#### Exercise goal
Give again, word for word, every line in the entries below from the line with "We need to introduce" up to and including the line with "DRBD, Filesystem mount", and no other line.

#### Record set

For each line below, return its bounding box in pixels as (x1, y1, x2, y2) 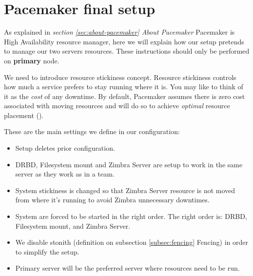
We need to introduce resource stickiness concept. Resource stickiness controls (4, 72, 236, 82)
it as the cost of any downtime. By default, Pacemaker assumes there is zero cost (4, 91, 245, 101)
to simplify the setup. (15, 246, 79, 256)
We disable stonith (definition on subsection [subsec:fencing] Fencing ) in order (15, 237, 248, 247)
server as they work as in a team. (15, 169, 115, 179)
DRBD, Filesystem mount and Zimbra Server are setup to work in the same (15, 159, 243, 169)
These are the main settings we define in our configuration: (4, 126, 180, 137)
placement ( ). (4, 110, 44, 120)
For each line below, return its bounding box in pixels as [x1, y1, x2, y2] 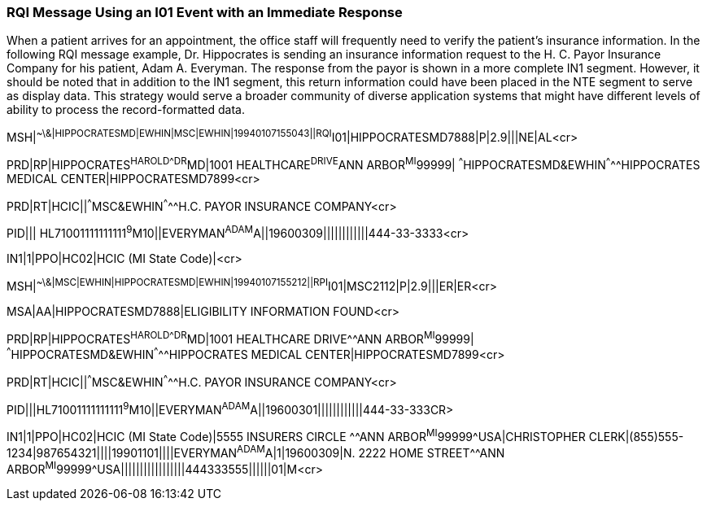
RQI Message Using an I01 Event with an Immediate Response [7, 4, 403, 20]
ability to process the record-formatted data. [7, 103, 245, 117]
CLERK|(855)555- [588, 429, 684, 444]
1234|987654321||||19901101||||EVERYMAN [7, 445, 238, 460]
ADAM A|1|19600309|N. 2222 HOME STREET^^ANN [237, 443, 505, 460]
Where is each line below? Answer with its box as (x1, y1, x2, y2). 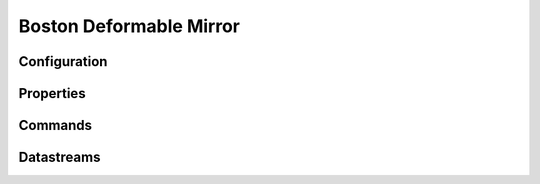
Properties (18, 85, 86, 102)
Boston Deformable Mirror (18, 15, 240, 37)
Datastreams (18, 149, 101, 166)
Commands (18, 117, 93, 134)
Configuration (18, 53, 108, 70)
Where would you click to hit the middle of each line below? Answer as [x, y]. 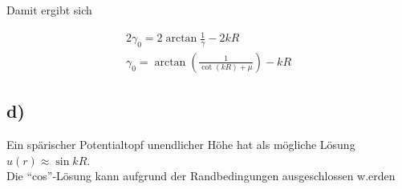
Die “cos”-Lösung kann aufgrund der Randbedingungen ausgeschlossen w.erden [201, 176]
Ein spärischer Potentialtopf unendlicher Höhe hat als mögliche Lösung [181, 145]
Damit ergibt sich [49, 10]
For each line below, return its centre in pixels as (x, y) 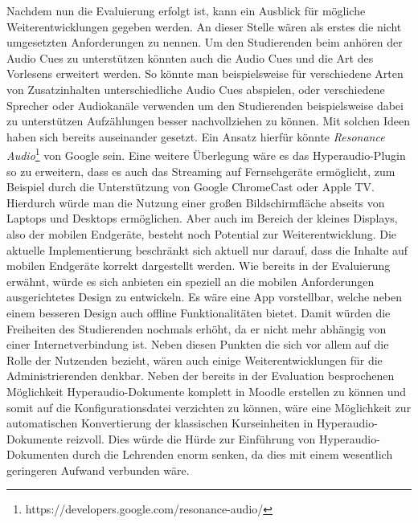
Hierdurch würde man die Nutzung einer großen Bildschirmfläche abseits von (196, 202)
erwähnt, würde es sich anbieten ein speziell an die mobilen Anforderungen (191, 281)
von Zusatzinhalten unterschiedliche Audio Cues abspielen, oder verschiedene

#### Written response
We need to introduce resource stickiness concept. Resource stickiness controls (4, 72, 236, 82)
it as the cost of any downtime. By default, Pacemaker assumes there is zero cost (4, 91, 245, 101)
to simplify the setup. (15, 246, 79, 256)
We disable stonith (definition on subsection [subsec:fencing] Fencing ) in order (15, 237, 248, 247)
server as they work as in a team. (15, 169, 115, 179)
DRBD, Filesystem mount and Zimbra Server are setup to work in the same (15, 159, 243, 169)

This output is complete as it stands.